Apparently It’s OK For iOS Apps To Ask For Your Apple ID And Password - shawndumas
http://www.marco.org/2014/01/22/sunrise-asks-for-apple-id-password
======
way66
Hey everybody, Pierre from @sunrise. This is the blog post we've just
published to give more context:

"Users sometimes ask us why we require the user’s Apple ID and password in
Sunrise, instead of using the local Calendar API. That’s a great question to
ask, and we understand why users don’t want to share their credentials without
context. We’ve thought a lot about that.

The two reasons why we are doing this are: \- one, to provide a better user-
experience \- two, to offer a Sunrise experience everywhere, on all platforms
(including web and Android)

Providing a better user-experience

Being able to access the data from our servers, instead of just client-side,
has enabled us to write a better calendar app. We are working hard to make
synchronization faster and more reliable, and it enables us to send push
notifications or alerts to users without them having to open the app.

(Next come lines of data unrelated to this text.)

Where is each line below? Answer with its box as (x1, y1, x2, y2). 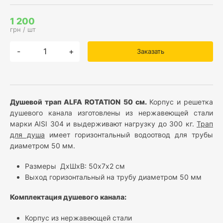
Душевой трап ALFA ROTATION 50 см (10, 97, 145, 106)
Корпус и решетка (149, 97, 213, 106)
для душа (10, 130, 45, 139)
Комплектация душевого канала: (10, 193, 126, 202)
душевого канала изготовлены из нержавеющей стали (10, 108, 213, 117)
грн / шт (10, 25, 36, 33)
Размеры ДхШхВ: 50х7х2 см (25, 162, 125, 171)
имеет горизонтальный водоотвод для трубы (45, 130, 213, 139)
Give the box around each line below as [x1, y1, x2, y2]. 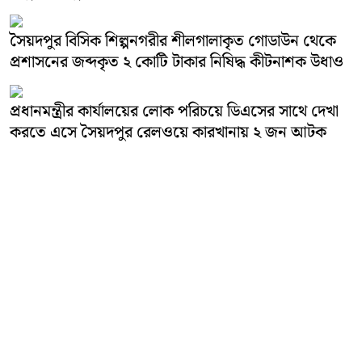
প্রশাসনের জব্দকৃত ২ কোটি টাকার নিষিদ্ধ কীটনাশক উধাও [10, 49, 343, 76]
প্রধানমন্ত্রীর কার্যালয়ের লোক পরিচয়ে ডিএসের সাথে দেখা [10, 99, 339, 125]
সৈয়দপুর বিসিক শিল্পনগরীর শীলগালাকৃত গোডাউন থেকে [10, 28, 336, 55]
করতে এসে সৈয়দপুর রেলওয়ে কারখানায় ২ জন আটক [10, 120, 326, 146]
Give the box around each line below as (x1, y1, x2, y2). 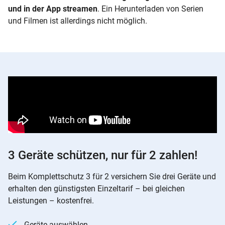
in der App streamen (24, 4, 97, 14)
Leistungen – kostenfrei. (8, 195, 94, 205)
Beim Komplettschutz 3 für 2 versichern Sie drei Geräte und (8, 171, 216, 181)
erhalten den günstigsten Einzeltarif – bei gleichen (8, 183, 185, 193)
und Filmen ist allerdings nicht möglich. (8, 16, 147, 26)
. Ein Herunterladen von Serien (97, 4, 203, 14)
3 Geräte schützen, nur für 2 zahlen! (8, 148, 197, 162)
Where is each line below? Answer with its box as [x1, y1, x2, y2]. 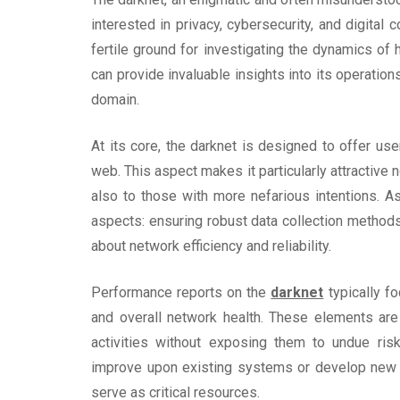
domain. [91, 90, 139, 108]
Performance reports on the [91, 283, 271, 301]
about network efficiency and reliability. [91, 237, 331, 254]
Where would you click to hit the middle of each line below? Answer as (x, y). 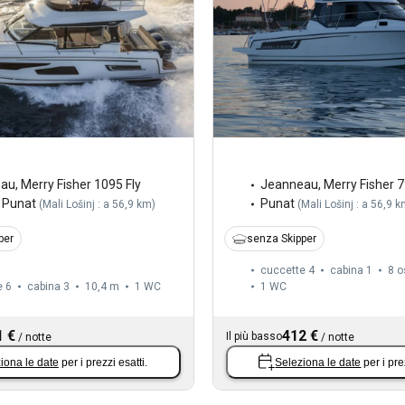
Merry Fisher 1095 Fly (81, 185)
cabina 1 (351, 271)
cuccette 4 (287, 271)
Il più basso (254, 337)
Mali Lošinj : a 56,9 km (97, 205)
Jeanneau (289, 185)
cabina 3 (48, 287)
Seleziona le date (318, 362)
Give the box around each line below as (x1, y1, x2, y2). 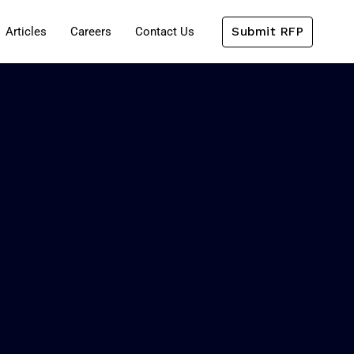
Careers (70, 24, 111, 39)
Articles (6, 24, 47, 39)
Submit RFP (232, 24, 303, 39)
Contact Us (135, 24, 194, 39)
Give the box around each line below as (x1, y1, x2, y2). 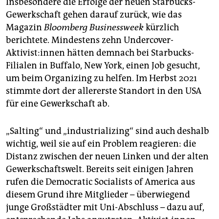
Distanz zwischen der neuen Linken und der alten (6, 151, 209, 162)
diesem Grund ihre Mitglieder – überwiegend (6, 189, 190, 200)
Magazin (6, 22, 44, 33)
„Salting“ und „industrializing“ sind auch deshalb (6, 125, 209, 136)
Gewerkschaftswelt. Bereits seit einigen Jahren (6, 163, 194, 175)
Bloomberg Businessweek (44, 22, 144, 33)
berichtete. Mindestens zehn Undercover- (6, 34, 174, 45)
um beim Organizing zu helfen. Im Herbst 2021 (6, 72, 197, 84)
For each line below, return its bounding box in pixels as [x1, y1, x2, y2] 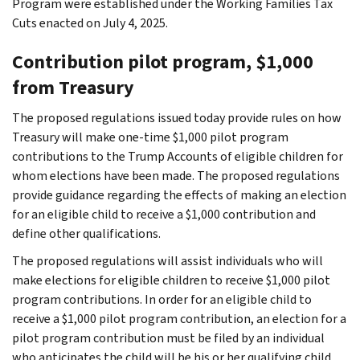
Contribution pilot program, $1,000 [12, 48, 313, 75]
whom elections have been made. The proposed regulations [12, 166, 340, 184]
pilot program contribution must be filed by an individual [12, 329, 325, 346]
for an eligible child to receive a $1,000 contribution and [12, 205, 316, 223]
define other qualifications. [12, 224, 161, 242]
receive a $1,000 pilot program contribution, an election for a [12, 309, 346, 327]
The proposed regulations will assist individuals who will [12, 252, 323, 269]
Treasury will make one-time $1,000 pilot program [12, 128, 288, 145]
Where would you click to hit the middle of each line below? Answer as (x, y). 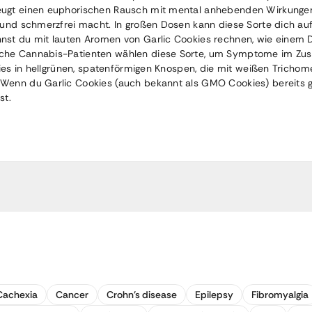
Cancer (72, 295)
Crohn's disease (142, 295)
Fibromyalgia (280, 295)
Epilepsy (214, 295)
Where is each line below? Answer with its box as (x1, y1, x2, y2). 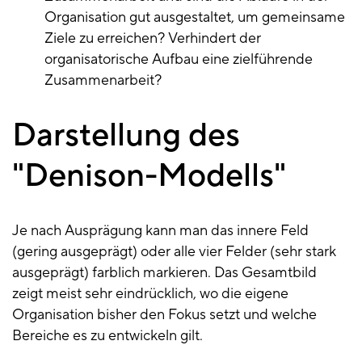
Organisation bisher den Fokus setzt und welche (12, 305, 317, 325)
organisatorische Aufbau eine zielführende (44, 50, 313, 69)
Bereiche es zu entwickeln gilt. (12, 326, 203, 346)
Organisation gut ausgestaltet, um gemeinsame (44, 8, 345, 27)
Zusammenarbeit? (44, 71, 162, 90)
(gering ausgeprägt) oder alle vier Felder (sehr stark (12, 242, 336, 262)
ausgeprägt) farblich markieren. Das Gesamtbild (12, 263, 317, 283)
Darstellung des (12, 115, 247, 157)

And this is just the beginning, a lot of new features that we are working on
at Sunrise for the future will rely on our server-side infrastructure.

Sunrise everywhere

The two biggest feature requests we get from users are: “when is Sunrise going
to launch on desktop” and “what about Android?”.

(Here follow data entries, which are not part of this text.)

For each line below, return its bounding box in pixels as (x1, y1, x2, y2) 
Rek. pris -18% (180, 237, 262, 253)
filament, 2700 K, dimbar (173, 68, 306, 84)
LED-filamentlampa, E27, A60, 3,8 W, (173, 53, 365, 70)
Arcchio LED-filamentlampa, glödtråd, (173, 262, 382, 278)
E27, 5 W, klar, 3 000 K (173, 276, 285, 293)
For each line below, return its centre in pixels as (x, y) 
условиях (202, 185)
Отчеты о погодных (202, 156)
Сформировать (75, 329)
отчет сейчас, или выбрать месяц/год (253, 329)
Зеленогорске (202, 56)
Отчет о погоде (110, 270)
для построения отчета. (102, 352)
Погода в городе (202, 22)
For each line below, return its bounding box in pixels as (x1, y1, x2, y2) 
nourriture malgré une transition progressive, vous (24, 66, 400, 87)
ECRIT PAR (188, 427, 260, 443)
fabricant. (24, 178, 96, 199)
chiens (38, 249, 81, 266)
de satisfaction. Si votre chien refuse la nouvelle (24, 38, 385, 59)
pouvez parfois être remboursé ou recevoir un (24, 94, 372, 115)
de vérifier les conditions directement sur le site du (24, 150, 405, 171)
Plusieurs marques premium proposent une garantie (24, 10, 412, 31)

We understand our users, they want a unified Sunrise experience everywhere,
and so we can’t use a local API for that.

How does it work? Is this secure?

When you type in your iCloud credentials, they are sent to our server only
once in a secured way over SSL. We use them to generate a secure token from
Apple. This secure token is the only thing we store on our servers, we never
store your actual iCloud credentials.

What’s next?

In the future, we are thinking about ways to take advantage of the local
Calendar API for users who don’t want to share their credentials, we
understand their point of view.

We are also hoping that Apple will leverage OAuth to authenticate their
calendar API, which will make things easier for everyone. We already support
OAuth with Facebook, Google, Twitter, LinkedIn, Foursquare and Producteev. We
support OAuth where we can.

We are a team of 7 people building a calendar with love & passion, and
unfortunately we can’t always move as fast as we want, but as always, we want
to address users’ issues with transparency and openness. We’re listening on
@sunrise or support@sunrise.am"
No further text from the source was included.